1. Field of the Invention
The present invention relates, in general, to toys, display systems, products, and other devices in which one or more components simulate objects in flight such as a flying bird or butterfly and, more particularly, to a system for controlling an object, such as an object imitating a hummingbird, a bat, a bird, a fairy, or the like, to selectively place the object in flight while also allowing the object to hover randomly or in a controlled pattern.
2. Relevant Background
In nature, there are many creatures that not only fly by flapping their wings but also that are able to hover. For example, a hummingbird is a fascination to many as it beats its wings so rapidly the wings are nearly invisible while it hangs fluttering in the air or moves about a location such as fluctuating to and fro near a bird feeder. Many other creatures hover including other birds, bats, and insects such as butterflies. Additionally, there are many other imaginary creatures such as fairies, unicorns, vampires, and many others that hover when they are depicted in movies.
An ongoing challenge has beBen how to simulate not only the ability of such creatures to fly but also to hover with their wings beating but their bodies remaining relatively still or steady. For example, when a hummingbird hovers about a feeder, its wings are hard to see but its colorful body and head are readily visible to an observer. Existing products that try to simulate a hummingbird tend to be made of a solid body with wings formed of wispy or translucent material that may move in a wind or simply remain still but provide some appearance of movement due to its wispy nature and/or translucence. Generally, such products are fixed in place and so cannot move about a location or object as would be expected of a real hummingbird. Many flying toys have been developed over the years in which wings are provided that flap rapidly to help the glider-like toy fly with the wings typically being driven by a mechanical device such as a coiled spring or rubber band or by a small motor. These toys generally only simulate flight and cannot be made to hover, and when tethered, these flying toys generally fly repeatedly in a circle. Existing devices that provide motion to butterflies or moths provide a butterfly body that is attached rigidly to a free end of a wire. The wire is moved about at the opposite, attached end of the wire such as by a wheel that rotates. The wire's movements cause the butterfly body to move about and attached flexible wings to move to simulate flight. The butterfly devices do not effectively simulate hovering of the butterfly as the body jitters about with the end of the wire and cannot remain in one position, and further, the flight pattern is fixed and becomes repetitive and boring to an observer.

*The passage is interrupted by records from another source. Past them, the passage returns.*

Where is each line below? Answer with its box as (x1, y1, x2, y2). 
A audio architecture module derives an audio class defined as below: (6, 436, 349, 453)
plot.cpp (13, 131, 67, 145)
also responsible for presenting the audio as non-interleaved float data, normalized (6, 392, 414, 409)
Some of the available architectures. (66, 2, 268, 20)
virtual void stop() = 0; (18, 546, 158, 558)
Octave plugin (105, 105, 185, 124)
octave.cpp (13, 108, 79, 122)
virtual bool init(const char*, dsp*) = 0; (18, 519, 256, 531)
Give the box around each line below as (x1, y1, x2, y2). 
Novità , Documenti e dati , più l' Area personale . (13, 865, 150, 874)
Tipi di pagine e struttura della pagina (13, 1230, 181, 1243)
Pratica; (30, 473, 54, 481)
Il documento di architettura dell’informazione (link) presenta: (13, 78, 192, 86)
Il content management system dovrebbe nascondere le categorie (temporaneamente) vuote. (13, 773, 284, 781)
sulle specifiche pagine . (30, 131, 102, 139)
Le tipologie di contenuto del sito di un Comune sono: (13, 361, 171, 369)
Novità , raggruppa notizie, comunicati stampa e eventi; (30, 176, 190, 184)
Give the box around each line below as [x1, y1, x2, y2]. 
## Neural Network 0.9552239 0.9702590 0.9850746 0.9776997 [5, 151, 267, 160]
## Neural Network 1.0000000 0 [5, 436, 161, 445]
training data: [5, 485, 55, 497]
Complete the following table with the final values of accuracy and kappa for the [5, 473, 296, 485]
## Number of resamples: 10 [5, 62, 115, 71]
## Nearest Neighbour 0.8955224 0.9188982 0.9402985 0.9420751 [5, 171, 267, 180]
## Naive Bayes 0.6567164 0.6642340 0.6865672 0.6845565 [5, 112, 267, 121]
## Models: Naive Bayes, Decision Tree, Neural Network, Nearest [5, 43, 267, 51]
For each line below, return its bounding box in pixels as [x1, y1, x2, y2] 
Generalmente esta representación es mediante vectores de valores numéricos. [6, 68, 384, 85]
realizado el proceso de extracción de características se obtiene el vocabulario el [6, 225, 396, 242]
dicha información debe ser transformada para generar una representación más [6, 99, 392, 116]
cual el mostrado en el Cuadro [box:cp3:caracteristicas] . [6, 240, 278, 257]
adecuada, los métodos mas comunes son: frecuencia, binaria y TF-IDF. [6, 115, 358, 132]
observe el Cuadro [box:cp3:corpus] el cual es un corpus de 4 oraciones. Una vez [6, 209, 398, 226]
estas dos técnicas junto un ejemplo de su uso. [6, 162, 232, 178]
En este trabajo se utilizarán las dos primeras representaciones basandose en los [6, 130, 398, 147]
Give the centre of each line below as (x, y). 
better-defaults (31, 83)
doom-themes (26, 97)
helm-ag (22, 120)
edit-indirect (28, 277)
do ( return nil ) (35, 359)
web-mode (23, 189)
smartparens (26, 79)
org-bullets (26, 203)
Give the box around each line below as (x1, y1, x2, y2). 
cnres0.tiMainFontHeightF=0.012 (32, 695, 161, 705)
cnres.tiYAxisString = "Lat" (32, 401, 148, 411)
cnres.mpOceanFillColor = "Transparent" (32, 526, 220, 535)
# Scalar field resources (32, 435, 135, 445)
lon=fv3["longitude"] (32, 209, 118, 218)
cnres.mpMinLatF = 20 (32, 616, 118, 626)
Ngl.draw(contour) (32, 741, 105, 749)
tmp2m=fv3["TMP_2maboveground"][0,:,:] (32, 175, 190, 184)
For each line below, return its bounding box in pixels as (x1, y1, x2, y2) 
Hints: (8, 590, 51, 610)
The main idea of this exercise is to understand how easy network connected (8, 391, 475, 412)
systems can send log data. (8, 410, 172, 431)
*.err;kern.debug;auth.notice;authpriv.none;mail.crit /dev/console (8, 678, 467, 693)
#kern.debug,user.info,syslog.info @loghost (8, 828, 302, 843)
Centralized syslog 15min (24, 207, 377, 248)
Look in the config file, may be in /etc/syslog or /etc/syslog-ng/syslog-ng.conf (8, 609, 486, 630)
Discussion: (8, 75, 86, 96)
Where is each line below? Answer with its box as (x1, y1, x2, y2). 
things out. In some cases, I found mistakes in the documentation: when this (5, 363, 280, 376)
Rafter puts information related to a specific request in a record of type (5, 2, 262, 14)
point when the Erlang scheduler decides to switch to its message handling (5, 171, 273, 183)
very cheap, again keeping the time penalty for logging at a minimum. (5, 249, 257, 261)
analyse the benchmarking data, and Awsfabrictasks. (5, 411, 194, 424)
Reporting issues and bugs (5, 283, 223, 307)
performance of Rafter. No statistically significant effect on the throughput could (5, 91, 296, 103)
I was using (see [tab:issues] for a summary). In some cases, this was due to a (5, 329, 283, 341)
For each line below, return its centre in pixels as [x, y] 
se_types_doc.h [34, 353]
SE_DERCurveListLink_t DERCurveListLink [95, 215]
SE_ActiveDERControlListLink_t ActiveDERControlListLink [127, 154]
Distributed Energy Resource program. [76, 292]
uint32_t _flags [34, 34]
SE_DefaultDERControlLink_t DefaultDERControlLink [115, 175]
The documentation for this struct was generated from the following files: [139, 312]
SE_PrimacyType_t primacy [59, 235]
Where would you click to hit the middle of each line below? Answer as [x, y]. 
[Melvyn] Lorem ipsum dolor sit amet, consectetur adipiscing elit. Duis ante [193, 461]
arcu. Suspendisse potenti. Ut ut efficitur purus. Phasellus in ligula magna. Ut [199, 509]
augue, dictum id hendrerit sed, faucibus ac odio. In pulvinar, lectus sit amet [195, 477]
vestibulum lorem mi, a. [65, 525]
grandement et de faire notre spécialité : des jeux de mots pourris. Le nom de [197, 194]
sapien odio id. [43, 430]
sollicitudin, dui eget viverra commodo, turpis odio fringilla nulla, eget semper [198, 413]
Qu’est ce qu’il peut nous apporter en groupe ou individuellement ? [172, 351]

Hence, there remains a need for a device for causing a winged object to fly with its wings moving or beating and also to hover with its body still or stationary relative to the wings. Further, it is desirable for the flight pattern of the winged object to be controllable (such as from a perch to another perch or reactive to external stimuli or occurrences or the like) and/or in a relatively random pattern (such as to move about an area and then hold a position for a period of time and then move about again in an unpredictable manner or to simply continue to move in a pattern that is or appears undefined or at least not preset).